He gave to the last word the emphasis of a suddenly lowered voice, and withdrew his eyes slowly from my face. He began to charge a long-stemmed pipe busily and in silence, then, pausing with his thumb on the orifice of the bowl, looked again at me significantly.
'"Yes, my good friend. On that day I had nothing to desire; I had greatly annoyed my principal enemy; I was young, strong; I had friendship; I had the love" (he said "lof") "of woman, a child I had, to make my heart very full—and even what I had once dreamed in my sleep had come into my hand too!"
'He struck a match, which flared violently. His thoughtful placid face twitched once.
'"Friend, wife, child," he said slowly, gazing at the small flame—"phoo!" The match was blown out. He sighed and turned again to the glass case. The frail and beautiful wings quivered faintly, as if his breath had for an instant called back to life that gorgeous object of his dreams.
'"The work," he began suddenly, pointing to the scattered slips, and in his usual gentle and cheery tone, "is making great progress. I have been this rare specimen describing. . . . Na! And what is your good news?"
'"To tell you the truth, Stein," I said with an effort that surprised me, "I came here to describe a specimen. . . ."
'"Butterfly?" he asked, with an unbelieving and humorous eagerness.
'"Nothing so perfect," I answered, feeling suddenly dispirited with all sorts of doubts. "A man!"
'"Ach so!" he murmured, and his smiling countenance, turned to me, became grave. Then after looking at me for a while he said slowly, "Well—I am a man too."
'Here you have him as he was; he knew how to be so generously encouraging as to make a scrupulous man hesitate on the brink of confidence; but if I did hesitate it was not for long.
'He heard me out, sitting with crossed legs. Sometimes his head would disappear completely in a great eruption of smoke, and a sympathetic growl would come out from the cloud. When I finished he uncrossed his legs, laid down his pipe, leaned forward towards me earnestly with his elbows on the arms of his chair, the tips of his fingers together.

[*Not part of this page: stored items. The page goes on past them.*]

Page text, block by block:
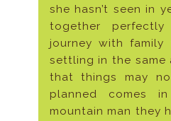
she hasn’t seen in
together
journey with
settling in the same
that things may
planned comes
mountain man they
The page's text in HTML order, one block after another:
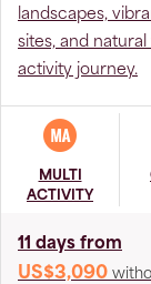
landscapes,
sites, and
activity journey.
MULTI
ACTIVITY
11 days from
US$3,090
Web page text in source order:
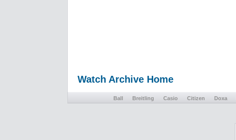
Watch Archive Home
Ball Breitling Casio Citizen Doxa
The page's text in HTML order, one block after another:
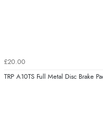
£20.00
TRP A10TS Full Metal Disc Brake
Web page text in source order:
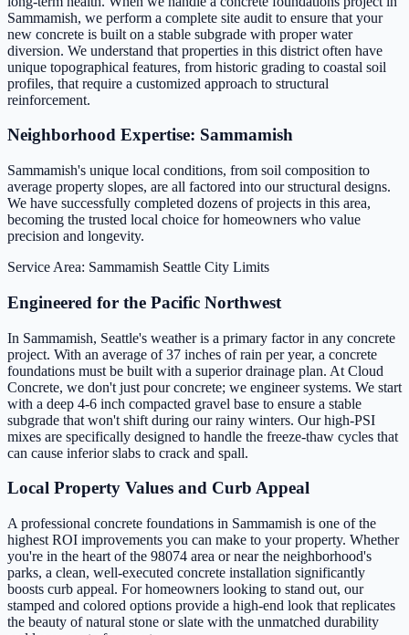
Sammamish, we perform a complete site audit to ensure that your
new concrete is built on a stable subgrade with proper water
diversion. We understand that properties in this district often have
unique topographical features, from historic grading to coastal soil
profiles, that require a customized approach to structural
reinforcement.
Neighborhood Expertise: Sammamish
Sammamish's unique local conditions, from soil composition to
average property slopes, are all factored into our structural designs.
We have successfully completed dozens of projects in this area,
becoming the trusted local choice for homeowners who value
precision and longevity.
Service Area: Sammamish Seattle City Limits
Engineered for the Pacific Northwest
In Sammamish, Seattle's weather is a primary factor in any concrete
project. With an average of 37 inches of rain per year, a concrete
foundations must be built with a superior drainage plan. At Cloud
Concrete, we don't just pour concrete; we engineer systems. We start
with a deep 4-6 inch compacted gravel base to ensure a stable
subgrade that won't shift during our rainy winters. Our high-PSI
mixes are specifically designed to handle the freeze-thaw cycles that
can cause inferior slabs to crack and spall.
Local Property Values and Curb Appeal
A professional concrete foundations in Sammamish is one of the
highest ROI improvements you can make to your property. Whether
you're in the heart of the 98074 area or near the neighborhood's
parks, a clean, well-executed concrete installation significantly
boosts curb appeal. For homeowners looking to stand out, our
stamped and colored options provide a high-end look that replicates
the beauty of natural stone or slate with the unmatched durability
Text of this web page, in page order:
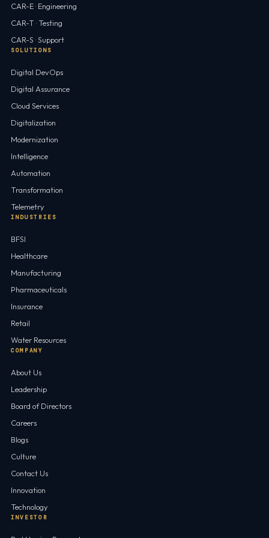
CAR-E · Engineering
CAR-T · Testing
CAR-S · Support
SOLUTIONS
Digital DevOps
Digital Assurance
Cloud Services
Digitalization
Modernization
Intelligence
Automation
Transformation
Telemetry
INDUSTRIES
BFSI
Healthcare
Manufacturing
Pharmaceuticals
Insurance
Retail
Water Resources
COMPANY
About Us
Leadership
Board of Directors
Careers
Blogs
Culture
Contact Us
Innovation
Technology
INVESTOR
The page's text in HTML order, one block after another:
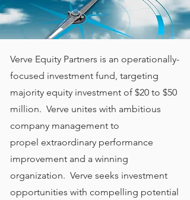
Verve Equity Partners is an operationally-
focused investment fund, targeting
majority equity investment of $20 to $50
million. Verve unites with ambitious
company management to
propel extraordinary performance
improvement and a winning
organization. Verve seeks investment
opportunities with compelling potential
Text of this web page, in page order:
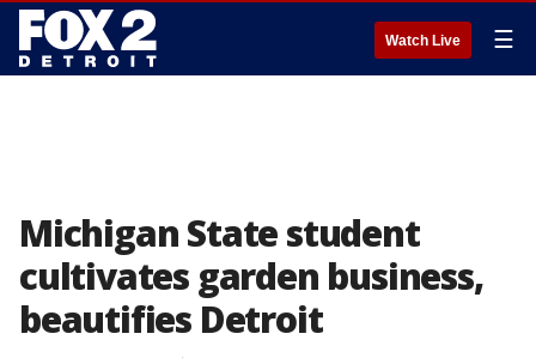
Watch Live ☰
Michigan State student
cultivates garden business,
beautifies Detroit
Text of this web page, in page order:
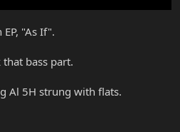
"As If".
bass part.
Al 5H strung with flats.
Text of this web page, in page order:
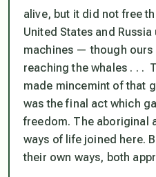
alive, but it did not free
United States and
machines — though ours
reaching the whales . . .
made mincemint of that
was the final act which
freedom. The aboriginal
ways of life joined here.
their own ways, both
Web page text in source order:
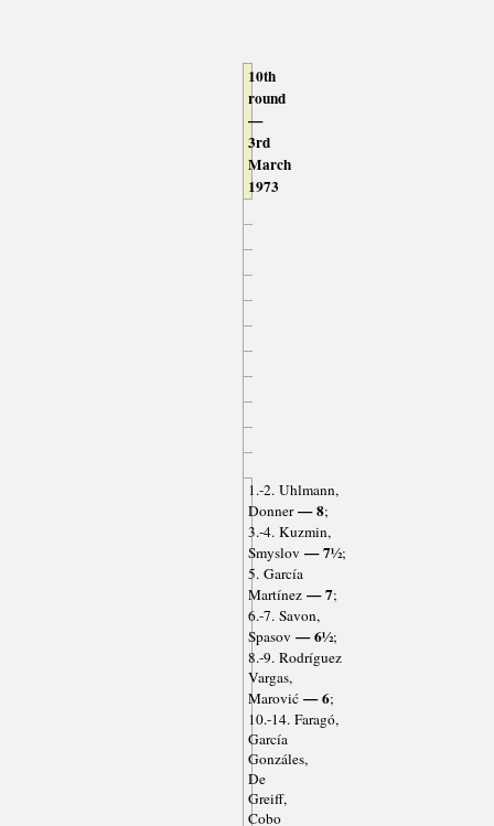
10th
round
—
3rd
March
1973
1.-2. Uhlmann,
Donner— 8;
3.-4. Kuzmin,
Smyslov — 7½;
5. García
Martínez— 7;
6.-7. Savon,
Spasov — 6½;
8.-9. Rodríguez
Vargas,
Marović— 6;
10.-14. Faragó,
García
Gonzáles,
De
Greiff,
Cobo
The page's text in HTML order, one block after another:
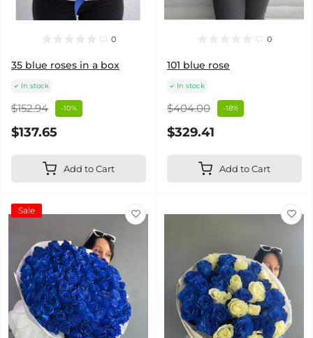
0
35 blue roses in a box
In stock
$152.94 -10%
$137.65
Add to Cart
0
101 blue rose
In stock
$404.00 -18%
$329.41
Add to Cart
Sale
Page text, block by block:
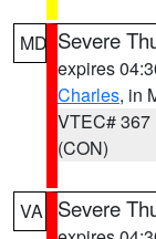
MD Severe
expires
Charles, in
VTEC# 367
(CON)
VA Severe
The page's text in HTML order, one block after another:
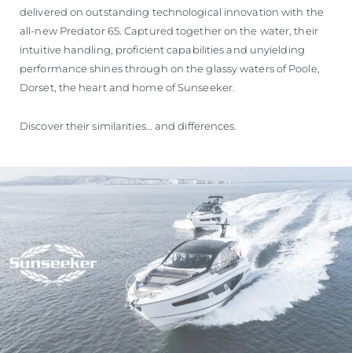
delivered on outstanding technological innovation with the
all-new Predator 65. Captured together on the water, their
intuitive handling, proficient capabilities and unyielding
performance shines through on the glassy waters of Poole,
Dorset, the heart and home of Sunseeker.
Discover their similarities… and differences.
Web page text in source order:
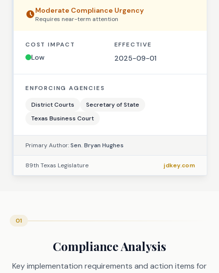
Moderate Compliance Urgency
Requires near-term attention
COST IMPACT
Low
EFFECTIVE
2025-09-01
ENFORCING AGENCIES
District Courts
Secretary of State
Texas Business Court
Primary Author:Sen. Bryan Hughes
89th Texas Legislature jdkey.com
01
Compliance Analysis
Key implementation requirements and action items for
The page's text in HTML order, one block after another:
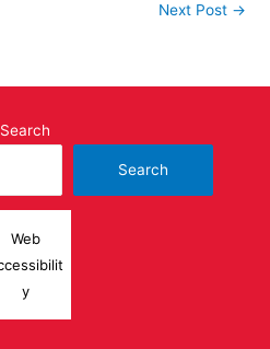
Next Post →
Search
Search
Web
y
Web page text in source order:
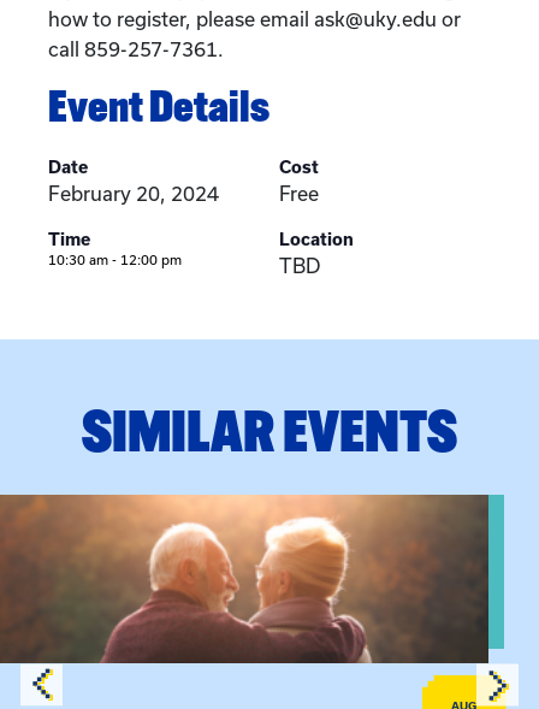
how to register, please email ask@uky.edu or
call 859-257-7361.
Event Details
Date
February 20, 2024
Time
10:30 am - 12:00 pm
Cost
Free
Location
TBD
SIMILAR EVENTS
event: Grandparent’s Connection
AUG
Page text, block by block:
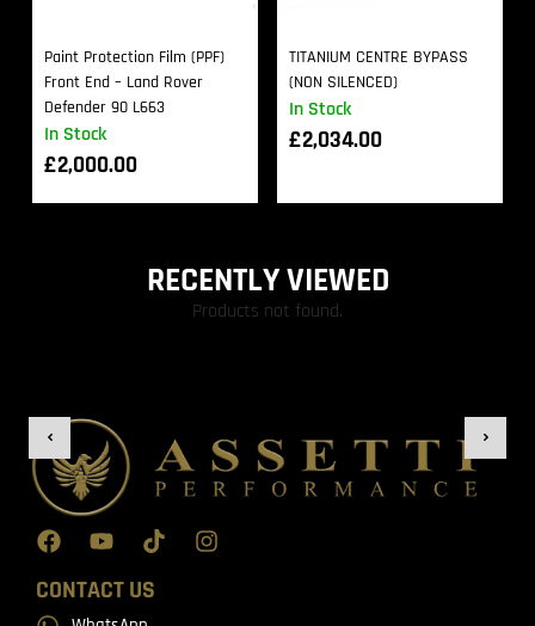
In Stock
Paint Protection Film (PPF)
Front End – Land Rover
Defender 90 L663
£2,000.00
In Stock
TITANIUM CENTRE BYPASS
(NON SILENCED)
£2,034.00
RECENTLY VIEWED
Products not found.
CONTACT US
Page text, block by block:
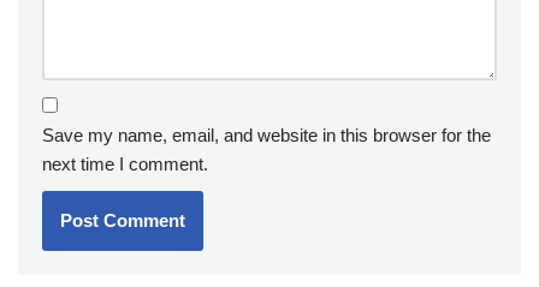
Save my name, email, and website in this browser for the
next time I comment.
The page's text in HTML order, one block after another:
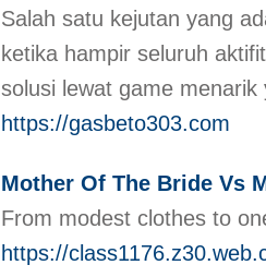
Salah satu kejutan yang
ketika hampir seluruh
solusi lewat game
https://gasbeto303.com
Mother Of The Bride Vs
From modest clothes to
https://
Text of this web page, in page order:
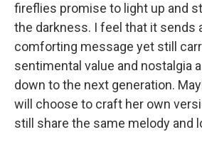
fireflies promise to light up and
the darkness. I feel that it sends
comforting message yet still
sentimental value and nostalgia
down to the next generation.
will choose to craft her own
still share the same melody and

'"I understand very well. He is romantic."
'He had diagnosed the case for me, and at first I was quite startled to find how simple it was; and indeed our conference resembled so much a medical consultation—Stein, of learned aspect, sitting in an arm-chair before his desk; I, anxious, in another, facing him, but a little to one side—that it seemed natural to ask—
'"What's good for it?"
'He lifted up a long forefinger.
'"There is only one remedy! One thing alone can us from being ourselves cure!" The finger came
down on the desk with a smart rap. The case which he had made to look so simple before became if possible still simpler—and altogether hopeless. There was a pause. "Yes," said I, "strictly speaking, the question is not how to get cured, but how to live."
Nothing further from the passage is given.